▶ TASK ITEM
Take the lines below from the one with "pixels as [x1, y1, x2, y2]" through the one with "output four values" and print only them, exactly. Don't print the pictures.

BEGIN DATA FOR THIS EXERCISE

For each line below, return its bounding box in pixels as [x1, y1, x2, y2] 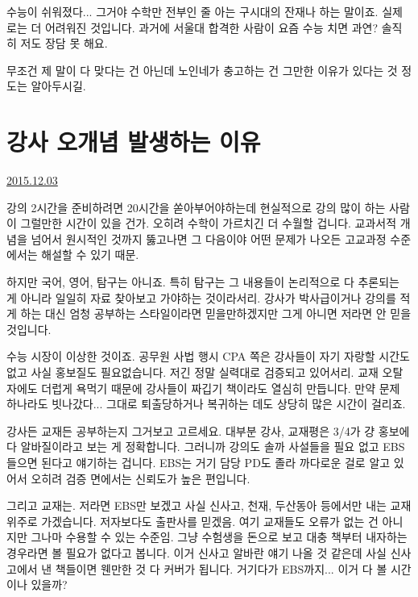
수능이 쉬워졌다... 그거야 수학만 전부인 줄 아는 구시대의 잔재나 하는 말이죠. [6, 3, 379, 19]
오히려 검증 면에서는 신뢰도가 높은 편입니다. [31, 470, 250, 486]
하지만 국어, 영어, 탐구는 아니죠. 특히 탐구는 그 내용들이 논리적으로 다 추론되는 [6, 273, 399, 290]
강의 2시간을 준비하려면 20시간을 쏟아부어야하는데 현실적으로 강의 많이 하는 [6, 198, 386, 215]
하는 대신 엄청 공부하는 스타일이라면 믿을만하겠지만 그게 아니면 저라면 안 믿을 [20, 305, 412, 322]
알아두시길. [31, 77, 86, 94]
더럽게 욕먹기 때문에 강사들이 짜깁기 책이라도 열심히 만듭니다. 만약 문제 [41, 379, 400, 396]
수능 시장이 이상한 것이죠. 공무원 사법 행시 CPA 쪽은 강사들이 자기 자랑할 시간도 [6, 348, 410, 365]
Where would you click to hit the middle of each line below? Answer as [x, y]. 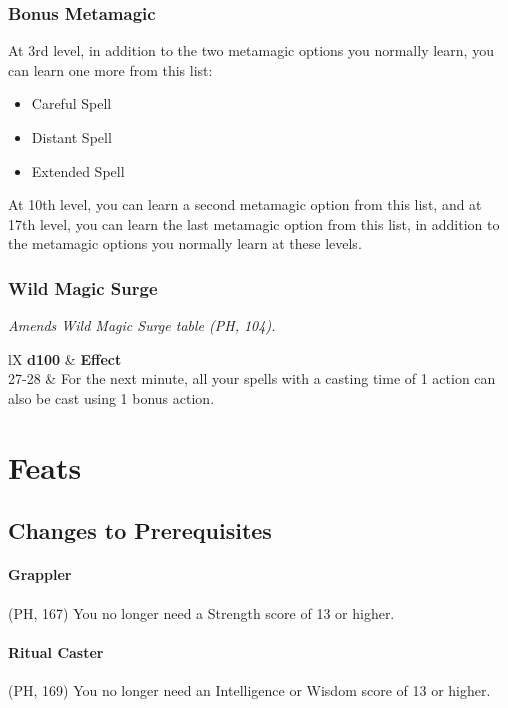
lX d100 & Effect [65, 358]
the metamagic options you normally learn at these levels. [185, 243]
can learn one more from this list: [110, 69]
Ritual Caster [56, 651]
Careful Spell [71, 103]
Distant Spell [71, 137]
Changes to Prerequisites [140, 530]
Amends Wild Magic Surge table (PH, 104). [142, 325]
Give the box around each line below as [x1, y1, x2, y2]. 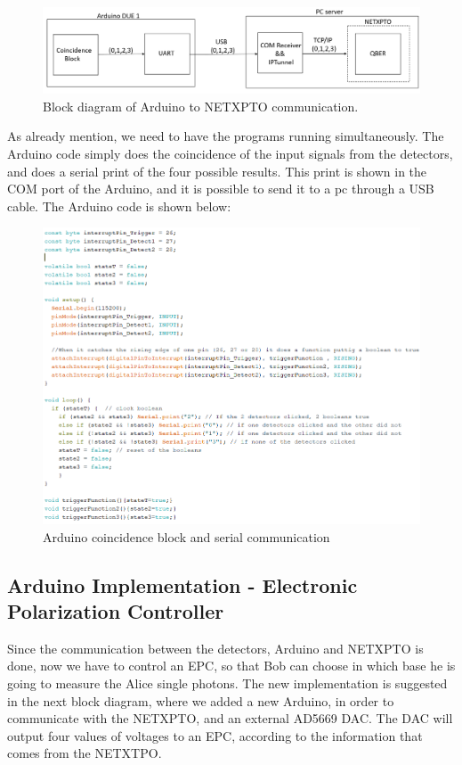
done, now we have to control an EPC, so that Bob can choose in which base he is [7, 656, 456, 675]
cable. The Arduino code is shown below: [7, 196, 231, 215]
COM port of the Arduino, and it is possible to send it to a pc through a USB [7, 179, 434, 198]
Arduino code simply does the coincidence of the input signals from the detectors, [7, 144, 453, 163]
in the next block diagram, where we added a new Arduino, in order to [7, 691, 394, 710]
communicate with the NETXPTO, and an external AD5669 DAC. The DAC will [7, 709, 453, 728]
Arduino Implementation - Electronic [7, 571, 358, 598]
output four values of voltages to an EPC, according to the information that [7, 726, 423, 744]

END DATA FOR THIS EXERCISE
BEGIN DATA FOR THIS EXERCISE

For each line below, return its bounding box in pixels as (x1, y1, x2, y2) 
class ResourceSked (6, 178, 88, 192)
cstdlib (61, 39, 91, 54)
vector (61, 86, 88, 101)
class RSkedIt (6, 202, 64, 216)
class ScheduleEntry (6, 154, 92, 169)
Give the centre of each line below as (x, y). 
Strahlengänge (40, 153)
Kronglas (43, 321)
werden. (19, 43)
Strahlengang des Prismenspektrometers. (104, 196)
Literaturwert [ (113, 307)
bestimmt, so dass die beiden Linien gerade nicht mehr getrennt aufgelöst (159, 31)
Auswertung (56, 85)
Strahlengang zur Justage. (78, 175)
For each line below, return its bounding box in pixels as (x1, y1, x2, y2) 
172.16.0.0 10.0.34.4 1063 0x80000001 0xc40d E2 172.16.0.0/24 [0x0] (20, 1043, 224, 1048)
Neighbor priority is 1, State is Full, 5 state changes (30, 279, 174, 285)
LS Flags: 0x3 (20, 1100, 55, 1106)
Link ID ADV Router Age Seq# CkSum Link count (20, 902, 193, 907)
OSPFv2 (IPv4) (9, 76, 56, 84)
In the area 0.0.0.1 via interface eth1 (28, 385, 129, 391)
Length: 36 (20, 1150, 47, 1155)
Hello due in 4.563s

END DATA FOR THIS EXERCISE

▶ YOUR RESPONSE
For each line below, return its bounding box in pixels as [x1, y1, x2, y2] 
수능이 쉬워졌다... 그거야 수학만 전부인 줄 아는 구시대의 잔재나 하는 말이죠. [6, 3, 379, 19]
오히려 검증 면에서는 신뢰도가 높은 편입니다. [31, 470, 250, 486]
하지만 국어, 영어, 탐구는 아니죠. 특히 탐구는 그 내용들이 논리적으로 다 추론되는 [6, 273, 399, 290]
강의 2시간을 준비하려면 20시간을 쏟아부어야하는데 현실적으로 강의 많이 하는 [6, 198, 386, 215]
하는 대신 엄청 공부하는 스타일이라면 믿을만하겠지만 그게 아니면 저라면 안 믿을 [20, 305, 412, 322]
알아두시길. [31, 77, 86, 94]
더럽게 욕먹기 때문에 강사들이 짜깁기 책이라도 열심히 만듭니다. 만약 문제 [41, 379, 400, 396]
수능 시장이 이상한 것이죠. 공무원 사법 행시 CPA 쪽은 강사들이 자기 자랑할 시간도 [6, 348, 410, 365]
Where would you click to hit the middle of each line below? Answer as [x, y]. 
lX d100 & Effect [65, 358]
the metamagic options you normally learn at these levels. [185, 243]
can learn one more from this list: [110, 69]
Ritual Caster [56, 651]
Careful Spell [71, 103]
Distant Spell [71, 137]
Changes to Prerequisites [140, 530]
Amends Wild Magic Surge table (PH, 104). [142, 325]
Give the box around each line below as [x1, y1, x2, y2]. 
done, now we have to control an EPC, so that Bob can choose in which base he is [7, 656, 456, 675]
cable. The Arduino code is shown below: [7, 196, 231, 215]
COM port of the Arduino, and it is possible to send it to a pc through a USB [7, 179, 434, 198]
Arduino code simply does the coincidence of the input signals from the detectors, [7, 144, 453, 163]
in the next block diagram, where we added a new Arduino, in order to [7, 691, 394, 710]
communicate with the NETXPTO, and an external AD5669 DAC. The DAC will [7, 709, 453, 728]
Arduino Implementation - Electronic [7, 571, 358, 598]
output four values of voltages to an EPC, according to the information that [7, 726, 423, 744]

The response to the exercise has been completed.